回家,这是个非常遥远的词,遥远到两人忍不住恍惚了一下。
“我答应!”齐颉眼眶泛红,迫不及待道,“我相信您。”
姜写泉一把拉住他,道:“你怎么还敢信她?你忘了我们就是因为信她才被抓住的!”
“姜叔。”齐颉掰开他的手,“就算不是因为影大人,你觉得咱们能逃得了吗?一码归一码,抓我们的是隗明和玄大人,而且如果影大人想害我们,为什么还要把我们从刑名堂救出来?”
辛珞挑了挑眉,这小子挺上道啊。
姜写泉哑口无言,默默沉思。
在机关楼时,辛珞曾救过他一命,若不是如此,“夹刀巷”的机关只怕会直接刺穿他的心脏。
她没有义务救他的,那个瞬间,只能用下意识来解释。而这个下意识,恰好就暴露辛珞和永夜宫的不同。
觉察到两道赤裸裸的视线,姜写泉咬了咬牙,问道:“你究竟要我们做什么?”
他要先判断做的事不会违背自己的意愿,不然即使还活着,也只是从一个深渊到了另一个深渊。
“当我在江湖中的眼线。”辛珞不紧不慢道,“不管是以铸造师的身份,还是其他什么都行,你们最初来自于民间,混迹于市井,对于各路消息的获取一定有经验。

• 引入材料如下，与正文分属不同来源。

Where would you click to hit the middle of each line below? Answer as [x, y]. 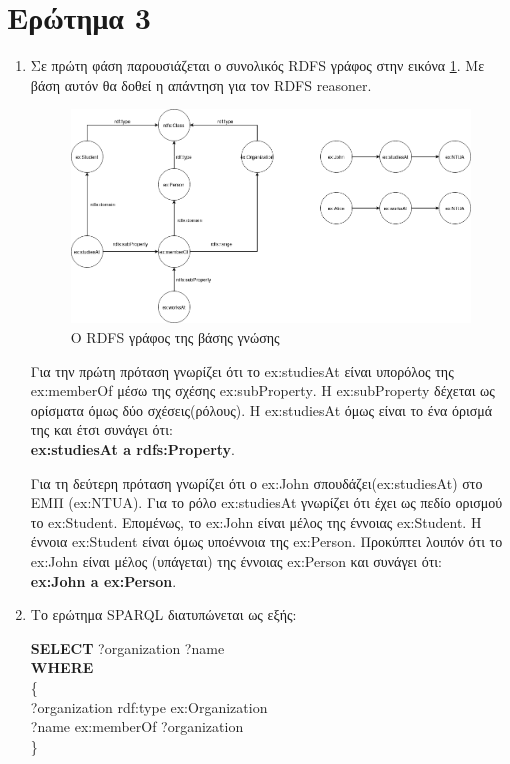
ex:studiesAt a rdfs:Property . [133, 449]
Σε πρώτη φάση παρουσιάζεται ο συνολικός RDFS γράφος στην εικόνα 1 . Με [257, 65]
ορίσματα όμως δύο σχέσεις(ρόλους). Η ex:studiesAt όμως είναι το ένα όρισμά [261, 409]
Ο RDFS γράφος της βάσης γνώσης [175, 337]
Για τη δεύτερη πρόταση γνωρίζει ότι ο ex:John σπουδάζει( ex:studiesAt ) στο [256, 482]
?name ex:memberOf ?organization [137, 726]
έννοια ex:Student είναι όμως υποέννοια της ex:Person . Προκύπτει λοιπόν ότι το [266, 541]
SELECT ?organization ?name [127, 647]
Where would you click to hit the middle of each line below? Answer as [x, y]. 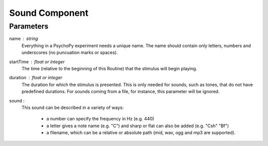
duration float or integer [36, 78]
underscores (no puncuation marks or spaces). [70, 52]
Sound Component [49, 13]
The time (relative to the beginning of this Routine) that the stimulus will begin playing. [109, 68]
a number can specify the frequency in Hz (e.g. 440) [100, 119]
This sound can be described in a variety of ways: [73, 107]
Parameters [29, 26]
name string [24, 39]
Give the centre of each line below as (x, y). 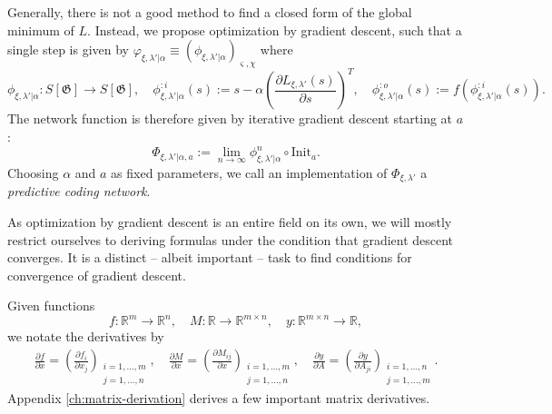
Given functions (51, 306)
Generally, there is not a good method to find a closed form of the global (210, 12)
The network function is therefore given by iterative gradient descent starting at (230, 118)
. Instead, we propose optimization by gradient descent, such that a (275, 30)
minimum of (41, 30)
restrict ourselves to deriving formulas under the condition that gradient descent (231, 239)
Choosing (33, 172)
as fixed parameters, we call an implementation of (249, 172)
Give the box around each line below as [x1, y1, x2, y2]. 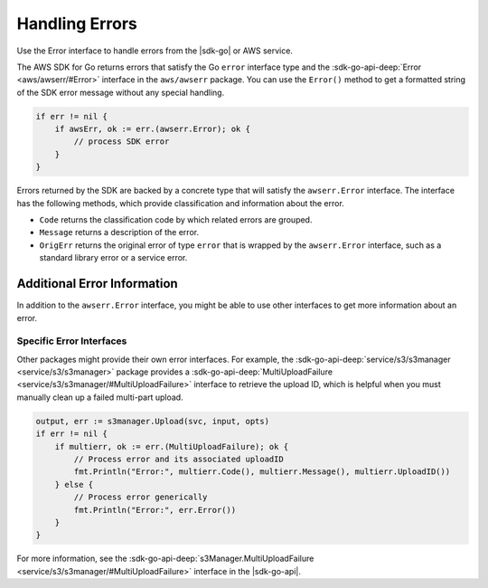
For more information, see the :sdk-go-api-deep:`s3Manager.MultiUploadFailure [16, 553, 314, 564]
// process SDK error [73, 137, 170, 147]
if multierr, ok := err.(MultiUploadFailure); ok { [54, 441, 289, 451]
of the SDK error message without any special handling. [16, 87, 225, 98]
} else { [54, 479, 94, 489]
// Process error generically [73, 492, 208, 502]
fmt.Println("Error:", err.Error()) [73, 505, 237, 515]
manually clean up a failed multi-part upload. [16, 392, 184, 403]
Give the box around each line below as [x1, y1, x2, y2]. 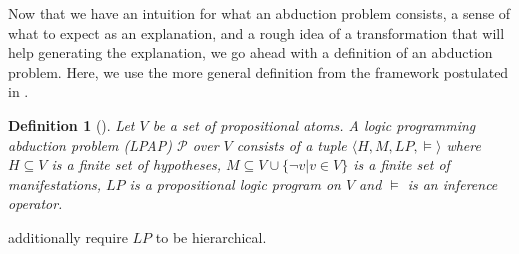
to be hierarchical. [155, 226, 267, 247]
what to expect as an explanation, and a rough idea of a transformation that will [8, 22, 505, 43]
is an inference [407, 173, 498, 194]
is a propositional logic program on [129, 173, 341, 194]
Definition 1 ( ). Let [8, 114, 135, 135]
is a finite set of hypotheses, [51, 154, 222, 175]
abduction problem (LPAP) [8, 134, 172, 155]
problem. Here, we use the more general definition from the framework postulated [8, 61, 509, 82]
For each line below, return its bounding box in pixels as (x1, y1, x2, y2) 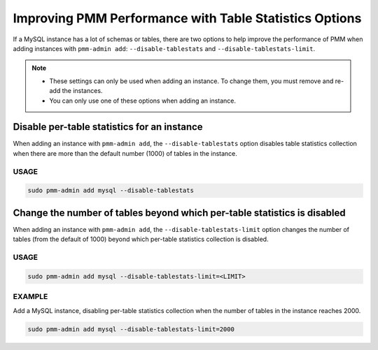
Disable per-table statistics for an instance (13, 121, 203, 133)
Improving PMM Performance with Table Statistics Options (13, 10, 362, 26)
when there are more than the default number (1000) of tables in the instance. (13, 149, 238, 157)
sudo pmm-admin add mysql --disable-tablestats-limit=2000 (27, 325, 234, 333)
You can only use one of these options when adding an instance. (49, 96, 237, 105)
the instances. (62, 87, 103, 95)
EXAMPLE (13, 292, 48, 302)
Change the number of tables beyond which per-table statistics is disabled (13, 207, 346, 219)
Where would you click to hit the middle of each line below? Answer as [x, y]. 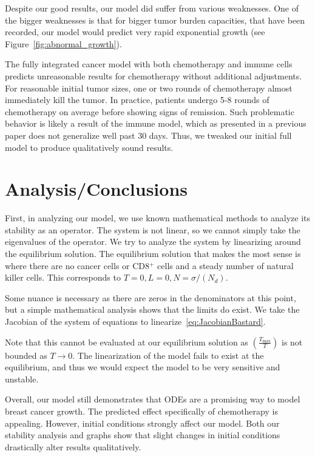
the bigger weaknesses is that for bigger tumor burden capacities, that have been [155, 20]
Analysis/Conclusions [97, 189]
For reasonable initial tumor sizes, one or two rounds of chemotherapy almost [149, 88]
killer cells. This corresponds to [63, 277]
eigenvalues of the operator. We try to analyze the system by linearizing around [153, 242]
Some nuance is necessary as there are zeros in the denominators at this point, [151, 297]
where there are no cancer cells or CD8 [77, 265]
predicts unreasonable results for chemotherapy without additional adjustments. [154, 75]

”
她不能一直局限在永夜宫,当局者迷,江湖很大,与永夜宫有着千丝万缕联系的不计其数,她要有那么几个不是永夜宫的人,只仅仅是她的人。
“就这样?”姜写泉和齐颉觉得这未免太过简单。
“就这样,再具体的,我还得看看你们的表现。”
姜写泉暗自思索,辛珞的这种做法无异于是要避开永夜宫的情报网,她想干什么?和他们一样要反抗组织?
这涉及到辛珞的具体想法,他自然不会僭越过问,只是这会让他产生一种都是自己人的感觉,明明之前他们还想围杀她。
“好了,还有问题吗?”辛珞问。
两人都沉默了一下,随后齐颉忽然开口:“影大人,您能救出我们,那……其他人……”他说到这里很是为难,不管是张昂也好,还是其余成员也罢,其实每个人都是为了大家着想,他也是团队里最受照顾的那个,如今自己被救出来,其他人却要死去,多少会觉得难过。
“我能力有限。”辛珞只简洁意赅的说了句。
齐颉立马道:“我、我明白的……”声音越来越小。
辛珞瞅他,这个齐颉性格偏软,本性不坏,可以稍微放心。比起精明能干的人,她更想要听话的人,傻一点也没关系。
这时候,高堂之上忽地传来徐徐婉音,曲声和寡,余韵绵长。颇为熟悉的箜篌乐声。
台下也不闹哄了,都把目光投向上面奏乐的女子。
“这就是上京城绮仙楼出来的花魁吗?这妙曲只怕平日都是弹给那些达官贵人们听的吧?”一人赞叹道。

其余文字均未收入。